- **Instructions to follow**: The required result is the number of lines below that hold the word "Nachricht", stated without anything else.

- **Recorded data**:
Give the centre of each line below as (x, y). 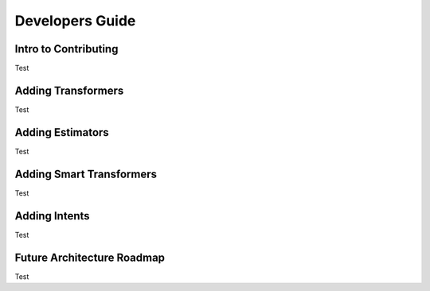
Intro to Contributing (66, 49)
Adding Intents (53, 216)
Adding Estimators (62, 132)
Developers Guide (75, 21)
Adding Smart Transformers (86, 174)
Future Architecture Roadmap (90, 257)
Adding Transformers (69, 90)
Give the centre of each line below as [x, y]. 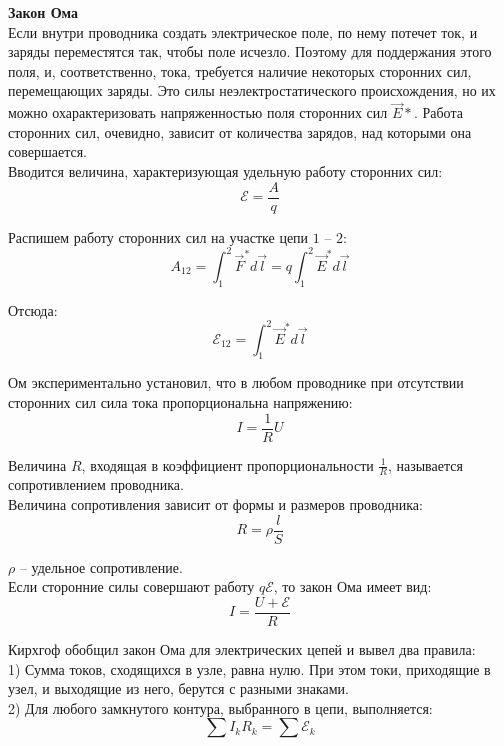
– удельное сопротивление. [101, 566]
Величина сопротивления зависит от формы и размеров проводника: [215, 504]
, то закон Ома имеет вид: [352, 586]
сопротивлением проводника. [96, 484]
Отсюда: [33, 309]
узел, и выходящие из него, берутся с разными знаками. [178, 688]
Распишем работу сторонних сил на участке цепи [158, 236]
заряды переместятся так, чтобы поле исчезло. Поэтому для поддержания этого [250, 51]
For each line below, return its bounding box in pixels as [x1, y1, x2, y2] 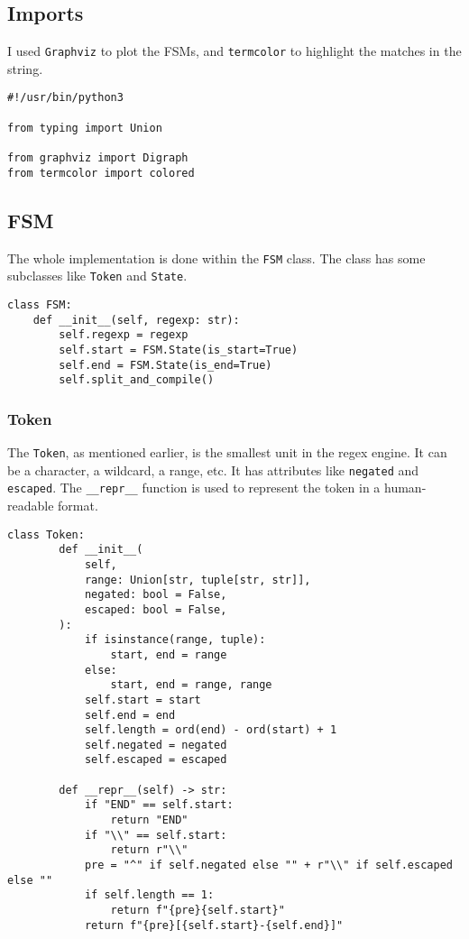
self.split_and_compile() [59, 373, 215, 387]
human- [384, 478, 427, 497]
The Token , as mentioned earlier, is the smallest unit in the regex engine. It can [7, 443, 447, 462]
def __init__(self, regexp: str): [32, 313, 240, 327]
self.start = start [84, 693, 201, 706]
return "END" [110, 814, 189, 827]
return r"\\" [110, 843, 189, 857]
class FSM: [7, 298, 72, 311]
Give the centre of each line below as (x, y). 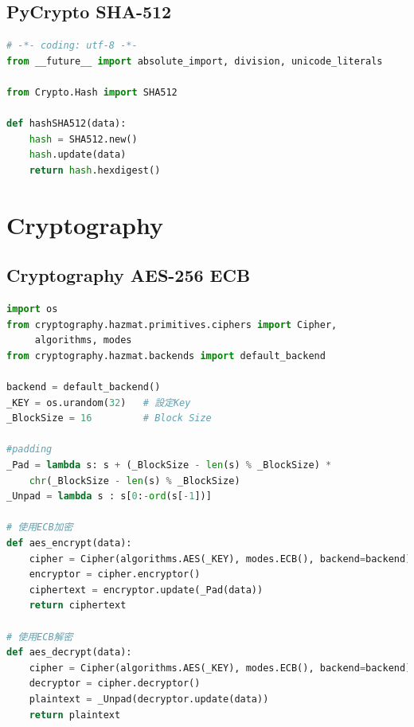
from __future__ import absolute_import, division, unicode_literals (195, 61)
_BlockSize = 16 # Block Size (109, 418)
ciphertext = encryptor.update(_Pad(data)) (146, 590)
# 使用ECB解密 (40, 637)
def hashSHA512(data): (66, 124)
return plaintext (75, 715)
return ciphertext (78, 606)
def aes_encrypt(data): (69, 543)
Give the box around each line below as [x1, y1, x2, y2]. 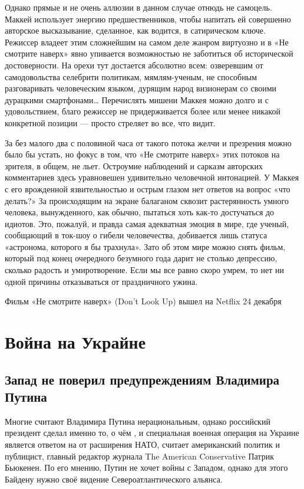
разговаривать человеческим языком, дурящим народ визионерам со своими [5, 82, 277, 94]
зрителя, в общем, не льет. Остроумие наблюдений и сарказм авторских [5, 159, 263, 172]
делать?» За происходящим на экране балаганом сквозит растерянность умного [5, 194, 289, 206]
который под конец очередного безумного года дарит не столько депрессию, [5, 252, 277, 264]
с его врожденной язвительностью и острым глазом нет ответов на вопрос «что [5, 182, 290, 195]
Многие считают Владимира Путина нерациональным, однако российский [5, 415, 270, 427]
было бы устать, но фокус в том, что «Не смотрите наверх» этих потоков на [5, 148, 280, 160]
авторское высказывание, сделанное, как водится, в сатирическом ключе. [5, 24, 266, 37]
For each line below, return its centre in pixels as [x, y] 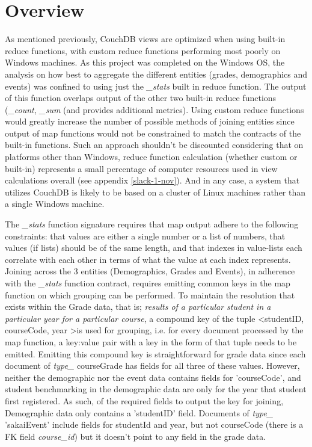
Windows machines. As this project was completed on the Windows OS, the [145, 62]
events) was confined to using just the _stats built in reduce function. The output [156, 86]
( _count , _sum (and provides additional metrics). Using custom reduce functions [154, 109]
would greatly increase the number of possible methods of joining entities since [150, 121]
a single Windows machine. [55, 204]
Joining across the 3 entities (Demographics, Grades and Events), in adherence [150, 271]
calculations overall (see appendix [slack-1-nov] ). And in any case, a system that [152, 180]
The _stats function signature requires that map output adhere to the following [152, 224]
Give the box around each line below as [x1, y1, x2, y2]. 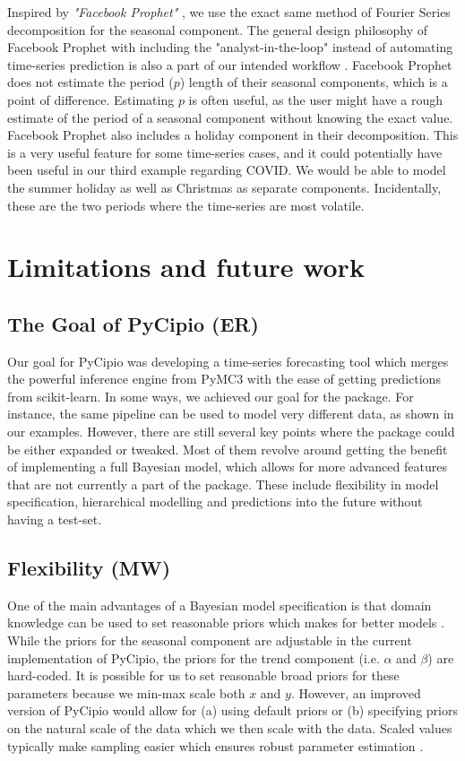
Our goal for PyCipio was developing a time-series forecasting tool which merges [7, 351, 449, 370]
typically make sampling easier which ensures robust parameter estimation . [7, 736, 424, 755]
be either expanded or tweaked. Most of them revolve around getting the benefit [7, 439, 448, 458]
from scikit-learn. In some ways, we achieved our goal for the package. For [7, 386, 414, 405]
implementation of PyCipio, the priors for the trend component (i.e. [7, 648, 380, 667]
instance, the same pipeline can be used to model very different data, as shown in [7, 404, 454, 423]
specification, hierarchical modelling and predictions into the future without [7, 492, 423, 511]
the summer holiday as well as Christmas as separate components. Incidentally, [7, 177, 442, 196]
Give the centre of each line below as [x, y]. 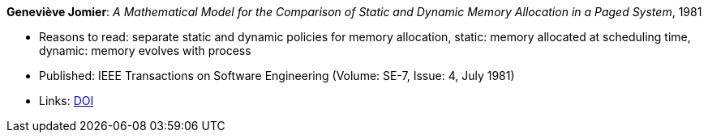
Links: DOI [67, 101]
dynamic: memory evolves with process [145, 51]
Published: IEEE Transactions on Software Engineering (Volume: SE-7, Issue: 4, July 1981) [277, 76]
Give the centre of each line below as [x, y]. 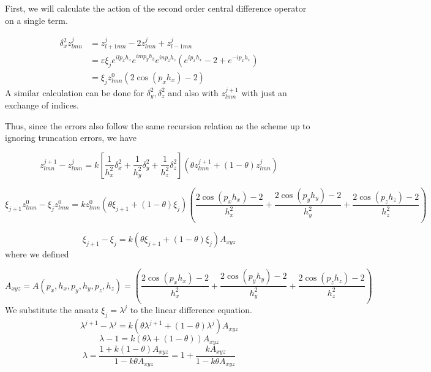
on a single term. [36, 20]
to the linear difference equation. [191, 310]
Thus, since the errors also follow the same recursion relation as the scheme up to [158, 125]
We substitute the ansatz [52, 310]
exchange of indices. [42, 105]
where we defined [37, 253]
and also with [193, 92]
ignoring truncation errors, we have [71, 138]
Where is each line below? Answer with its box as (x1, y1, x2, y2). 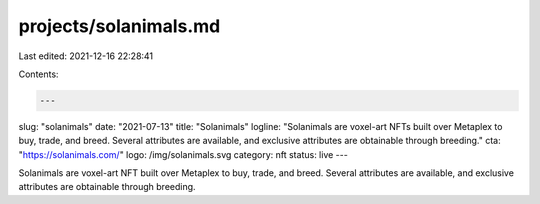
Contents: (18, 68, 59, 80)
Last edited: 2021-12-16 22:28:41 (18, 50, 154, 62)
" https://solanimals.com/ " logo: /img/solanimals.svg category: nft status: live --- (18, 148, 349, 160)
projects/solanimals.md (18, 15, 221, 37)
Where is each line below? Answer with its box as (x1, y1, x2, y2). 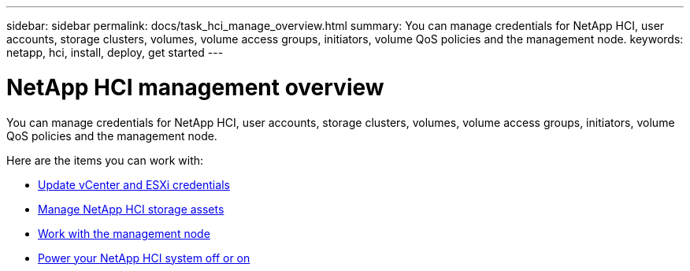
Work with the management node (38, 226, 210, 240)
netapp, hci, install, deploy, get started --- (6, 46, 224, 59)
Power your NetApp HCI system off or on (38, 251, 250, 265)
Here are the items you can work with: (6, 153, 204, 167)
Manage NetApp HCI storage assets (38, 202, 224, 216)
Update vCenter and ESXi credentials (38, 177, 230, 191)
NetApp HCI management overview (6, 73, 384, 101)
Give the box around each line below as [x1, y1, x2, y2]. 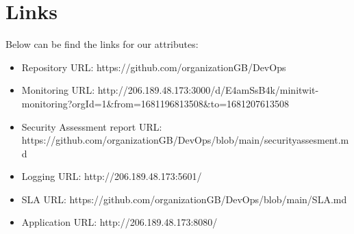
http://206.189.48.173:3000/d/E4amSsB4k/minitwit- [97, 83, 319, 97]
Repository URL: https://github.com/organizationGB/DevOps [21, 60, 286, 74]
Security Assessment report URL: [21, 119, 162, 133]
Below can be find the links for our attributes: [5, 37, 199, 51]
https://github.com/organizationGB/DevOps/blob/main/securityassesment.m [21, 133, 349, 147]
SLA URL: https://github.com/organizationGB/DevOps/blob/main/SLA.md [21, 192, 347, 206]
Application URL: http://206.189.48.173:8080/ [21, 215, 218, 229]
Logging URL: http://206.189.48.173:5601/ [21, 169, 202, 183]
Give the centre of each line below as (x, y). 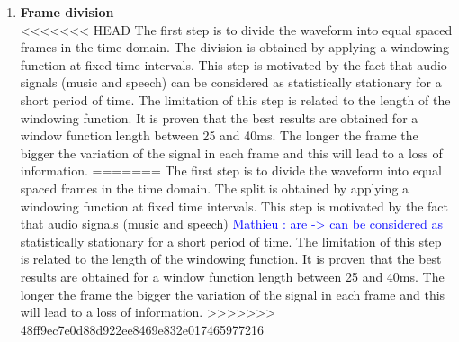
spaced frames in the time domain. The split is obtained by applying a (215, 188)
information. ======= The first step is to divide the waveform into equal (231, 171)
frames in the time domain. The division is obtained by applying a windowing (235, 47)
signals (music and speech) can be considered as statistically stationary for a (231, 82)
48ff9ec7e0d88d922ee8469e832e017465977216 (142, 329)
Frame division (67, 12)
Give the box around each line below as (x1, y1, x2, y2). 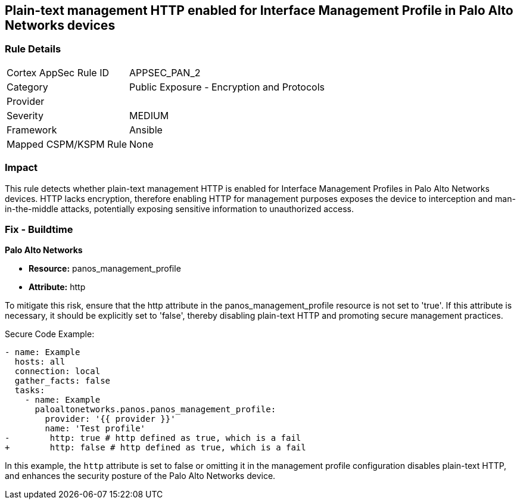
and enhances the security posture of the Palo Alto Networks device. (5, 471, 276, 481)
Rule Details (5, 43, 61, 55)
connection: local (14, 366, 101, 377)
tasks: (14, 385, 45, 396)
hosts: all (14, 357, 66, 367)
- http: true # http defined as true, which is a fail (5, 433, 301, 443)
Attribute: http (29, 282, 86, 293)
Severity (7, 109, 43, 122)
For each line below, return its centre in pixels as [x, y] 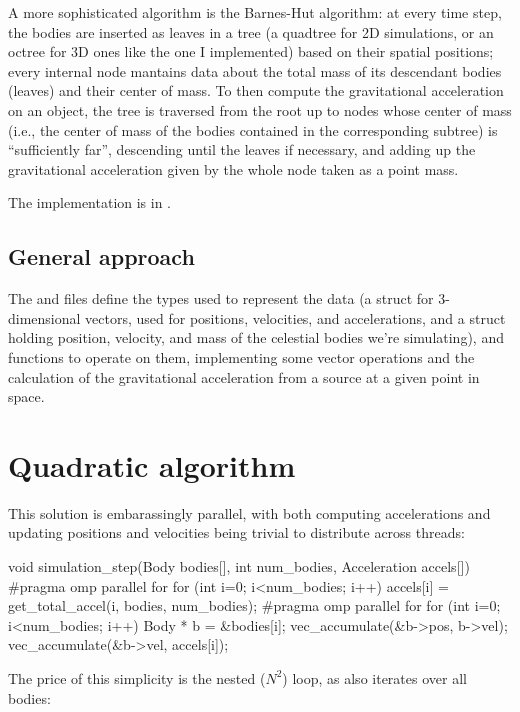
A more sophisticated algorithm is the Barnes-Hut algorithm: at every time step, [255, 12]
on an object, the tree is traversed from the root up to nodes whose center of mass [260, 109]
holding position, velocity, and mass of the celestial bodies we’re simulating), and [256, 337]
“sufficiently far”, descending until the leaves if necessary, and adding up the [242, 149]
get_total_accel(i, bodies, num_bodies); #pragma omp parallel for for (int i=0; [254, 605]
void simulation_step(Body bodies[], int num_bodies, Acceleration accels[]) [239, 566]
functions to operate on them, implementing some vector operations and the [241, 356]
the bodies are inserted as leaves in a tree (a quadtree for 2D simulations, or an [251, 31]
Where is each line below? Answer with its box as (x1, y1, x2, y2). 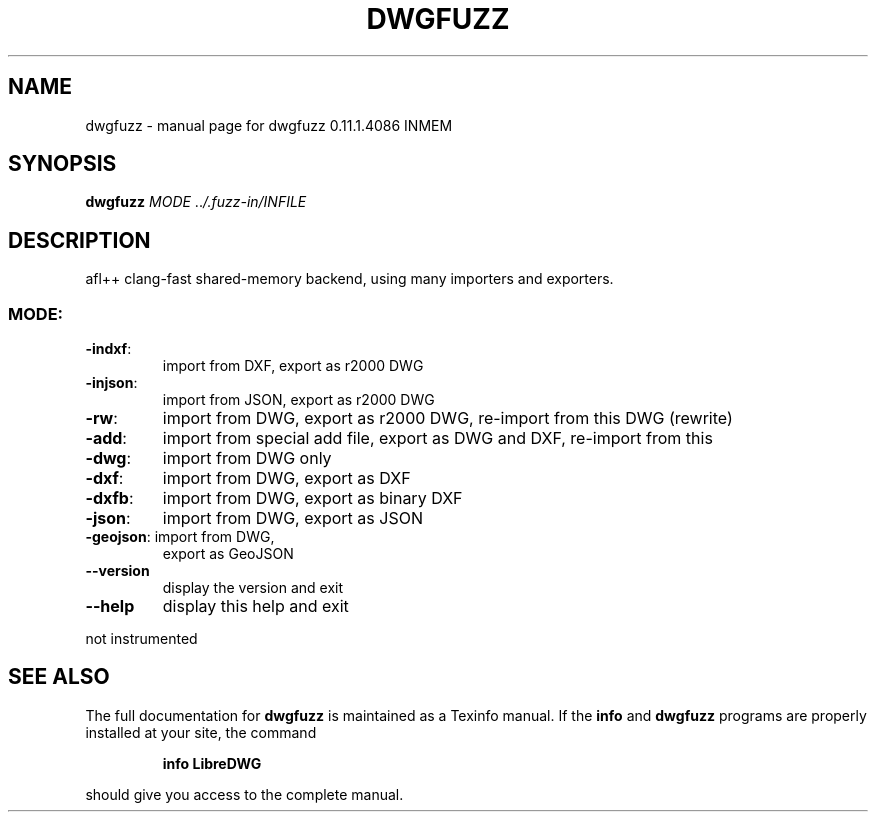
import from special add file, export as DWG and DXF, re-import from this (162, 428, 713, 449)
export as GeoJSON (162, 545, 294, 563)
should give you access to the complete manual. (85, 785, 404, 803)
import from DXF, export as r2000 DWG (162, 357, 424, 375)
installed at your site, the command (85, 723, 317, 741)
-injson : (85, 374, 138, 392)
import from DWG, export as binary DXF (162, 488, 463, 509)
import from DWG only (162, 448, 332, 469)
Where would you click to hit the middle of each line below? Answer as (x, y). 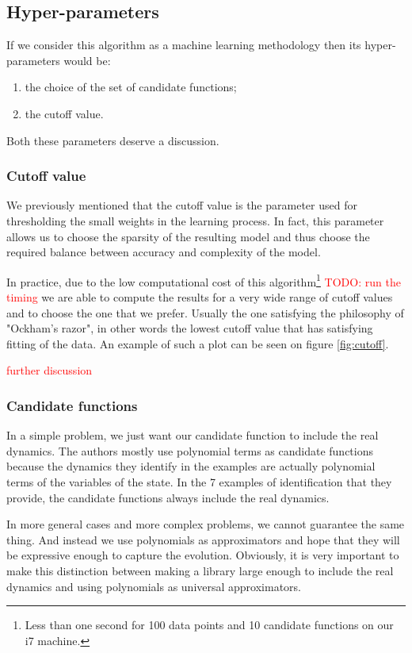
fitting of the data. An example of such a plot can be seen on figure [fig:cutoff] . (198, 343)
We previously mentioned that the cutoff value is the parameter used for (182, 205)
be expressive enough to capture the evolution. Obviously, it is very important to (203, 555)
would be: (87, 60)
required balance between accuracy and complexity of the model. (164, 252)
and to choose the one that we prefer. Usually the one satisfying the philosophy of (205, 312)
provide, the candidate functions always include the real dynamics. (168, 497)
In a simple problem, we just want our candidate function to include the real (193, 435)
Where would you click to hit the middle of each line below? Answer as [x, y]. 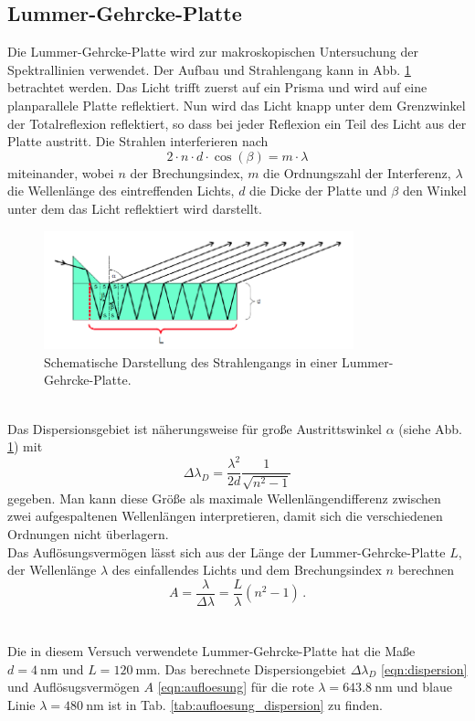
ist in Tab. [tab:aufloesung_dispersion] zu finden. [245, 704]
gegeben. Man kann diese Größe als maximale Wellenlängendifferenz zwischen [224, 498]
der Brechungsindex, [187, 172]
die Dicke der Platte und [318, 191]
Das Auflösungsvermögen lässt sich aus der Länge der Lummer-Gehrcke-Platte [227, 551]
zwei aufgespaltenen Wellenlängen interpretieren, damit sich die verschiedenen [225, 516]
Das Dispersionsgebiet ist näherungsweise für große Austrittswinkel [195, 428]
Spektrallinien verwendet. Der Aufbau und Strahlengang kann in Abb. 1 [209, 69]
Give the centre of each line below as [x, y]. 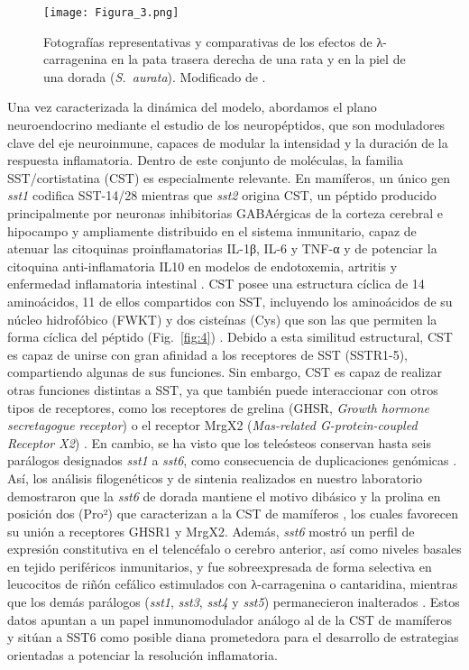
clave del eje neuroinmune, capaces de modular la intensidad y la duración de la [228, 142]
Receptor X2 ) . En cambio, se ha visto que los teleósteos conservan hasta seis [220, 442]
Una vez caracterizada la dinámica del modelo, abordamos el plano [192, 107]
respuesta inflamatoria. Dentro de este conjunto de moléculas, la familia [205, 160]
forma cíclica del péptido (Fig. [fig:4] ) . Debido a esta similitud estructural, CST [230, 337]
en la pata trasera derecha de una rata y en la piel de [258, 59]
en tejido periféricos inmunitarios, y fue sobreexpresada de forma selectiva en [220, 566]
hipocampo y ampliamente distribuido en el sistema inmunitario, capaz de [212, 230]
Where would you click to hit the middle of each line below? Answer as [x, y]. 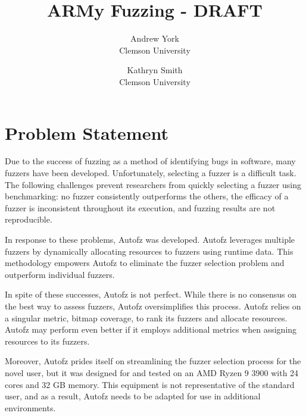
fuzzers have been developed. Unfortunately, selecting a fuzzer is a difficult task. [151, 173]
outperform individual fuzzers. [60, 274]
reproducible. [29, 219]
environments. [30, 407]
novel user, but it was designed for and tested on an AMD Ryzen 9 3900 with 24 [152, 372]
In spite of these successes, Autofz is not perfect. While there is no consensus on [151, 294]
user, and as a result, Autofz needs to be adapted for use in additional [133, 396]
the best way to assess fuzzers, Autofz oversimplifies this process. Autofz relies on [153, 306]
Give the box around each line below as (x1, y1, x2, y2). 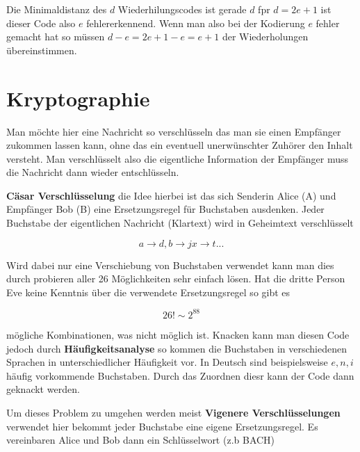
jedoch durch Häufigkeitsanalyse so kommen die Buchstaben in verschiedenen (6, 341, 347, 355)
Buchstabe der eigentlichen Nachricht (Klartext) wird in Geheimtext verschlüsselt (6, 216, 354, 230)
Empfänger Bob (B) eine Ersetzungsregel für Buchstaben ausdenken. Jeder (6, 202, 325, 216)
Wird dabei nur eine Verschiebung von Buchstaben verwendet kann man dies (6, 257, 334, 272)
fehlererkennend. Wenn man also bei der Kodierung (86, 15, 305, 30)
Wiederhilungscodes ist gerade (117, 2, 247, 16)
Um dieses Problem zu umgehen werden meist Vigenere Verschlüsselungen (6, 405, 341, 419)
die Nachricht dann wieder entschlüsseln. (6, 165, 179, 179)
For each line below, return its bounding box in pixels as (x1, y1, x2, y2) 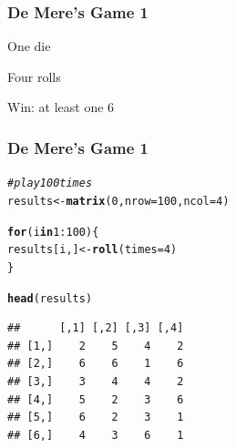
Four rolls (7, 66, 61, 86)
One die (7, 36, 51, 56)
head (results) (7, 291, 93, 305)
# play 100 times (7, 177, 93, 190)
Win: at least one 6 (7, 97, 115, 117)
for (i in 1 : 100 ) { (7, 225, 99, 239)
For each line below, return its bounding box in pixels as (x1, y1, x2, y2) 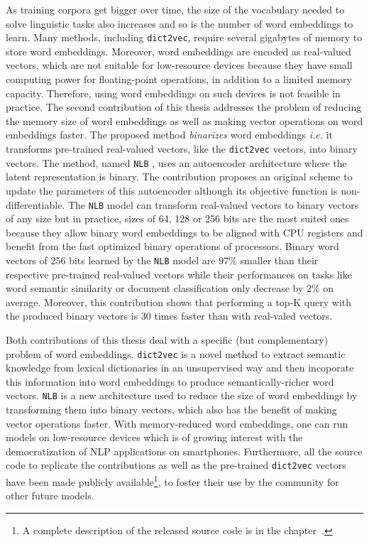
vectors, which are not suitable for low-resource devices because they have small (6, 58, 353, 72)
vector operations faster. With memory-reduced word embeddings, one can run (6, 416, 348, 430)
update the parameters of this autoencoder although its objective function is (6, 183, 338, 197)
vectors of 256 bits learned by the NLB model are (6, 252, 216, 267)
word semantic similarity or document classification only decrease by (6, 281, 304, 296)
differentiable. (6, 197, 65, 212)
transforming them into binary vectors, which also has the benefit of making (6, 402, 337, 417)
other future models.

- **Output of the exercise**: 2